03/01/2005

The case against Plato

Would you believe it? I actually finished Popper's Open Society and Its Enemies, at least volume 1 thereof. Admittedly, I didn't read it fully, because I dispensed with the scientific apparatus, which amounts to almost half of the book - fortunately, it's endnotes!

As expected, it was highly educational, and only the introductory chapters were slightly tiring. My major takeaway is that the present conflict with islamic fundamentalism is not at all a religious problem - it is the much older strain of civilisation that closed societies under the islamic banner face when confronted with western open societies. I think Popper would agree with that qualification, since those societies are largely tribally organised and hardly recognise the fiat nature of law. If what little I know about islamic law is true, then there are a few key changes necessary for those societies to become open, in my view: a) The attempt at a literal interpretation of the Qur'an as a source of law would have to be abandoned. b) The classification of non-muslim countries as a zone of war where treachery by muslim is permitted, needs to be abandoned. c) The death penalty against apostasy needs to be abandoned.

But I am getting well ahead of myself - that's not at all what the book is about. Popper shows that Plato's highly influential Republic is a very cunningly devised piece of propaganda that Plato has written to antagonise revolutionary changes that were afoot in the Athenian society in his time (classically summarised in Pericles' funeral oration). His aim was to construct an ideal constitution to which every change would be detrimental and thus must be avoided by all means.
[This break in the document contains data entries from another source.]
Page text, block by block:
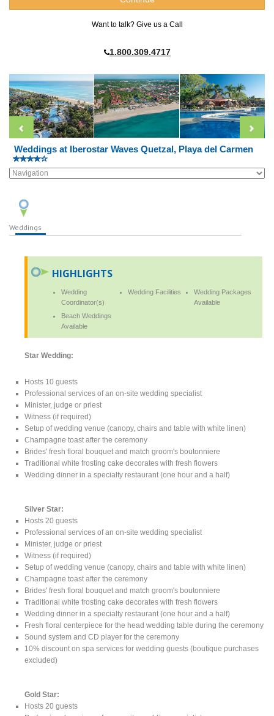
Want to talk? Give us a Call
1.800.309.4717
Weddings at Iberostar Waves Quetzal, Playa del Carmen
Weddings
HIGHLIGHTS
Wedding
Coordinator(s)
Wedding Facilities
Wedding Packages
Available
Beach Weddings
Available
Star Wedding:
Hosts 10 guests
Professional services of an on-site wedding specialist
Minister, judge or priest
Witness (if required)
Setup of wedding venue (canopy, chairs and table with white linen)
Champagne toast after the ceremony
Brides' fresh floral bouquet and match groom's boutonniere
Traditional white frosting cake decorates with fresh flowers
Wedding dinner in a specialty restaurant (one hour and a half)
Silver Star:
Hosts 20 guests
Professional services of an on-site wedding specialist
Minister, judge or priest
Witness (if required)
Setup of wedding venue (canopy, chairs and table with white linen)
Champagne toast after the ceremony
Brides' fresh floral bouquet and match groom's boutonniere
Traditional white frosting cake decorates with fresh flowers
Wedding dinner in a specialty restaurant (one hour and a half)
Fresh floral centerpiece for the head wedding table during the ceremony
Sound system and CD player for the ceremony
10% discount on spa services for wedding guests (boutique purchases
excluded)
Gold Star:
Hosts 20 guests

To cut a very detailed argument extremely short, this requires a totalitarian state which puts the interest of the state above that of the individual, and ultimately, only the philosopher king can know what that interest is, and he may, or even ought to, lie about it to the general public.

Popper shows that when a traditionally closed society with its tribal organisation based on mythical norms comes under stress either by strong growth or external relations (trade), or both, then it cannot survive in its traditional form. Either it opens up by introducing what Popper might call rational political technologies (I haven't seen it put together quite like that), or it has to go down the totalitarian path. Most islamic societies are at this junction today.

What can we do? On top of dealing sensitively with immediate security concerns, we need to understand the islamic mindset and - in the Socratic way - try to nudge its evolution towards openness, thereby returning the favour of those arab scholars who have preserved the texts of the ancient greeks and given them to christianity in the middle ages, thus triggering renaissance and all that followed suit (you'll forgive me my naïve model of history, will you). But by no means must we succumb to the temptation of reducing the openness of our societies because of security concerns, because this would be playing into the hands of the platonic proponents of the closed society. The process that led us to our openness is reversible!

But you'll have to read for yourself. I have just ordered the second volume.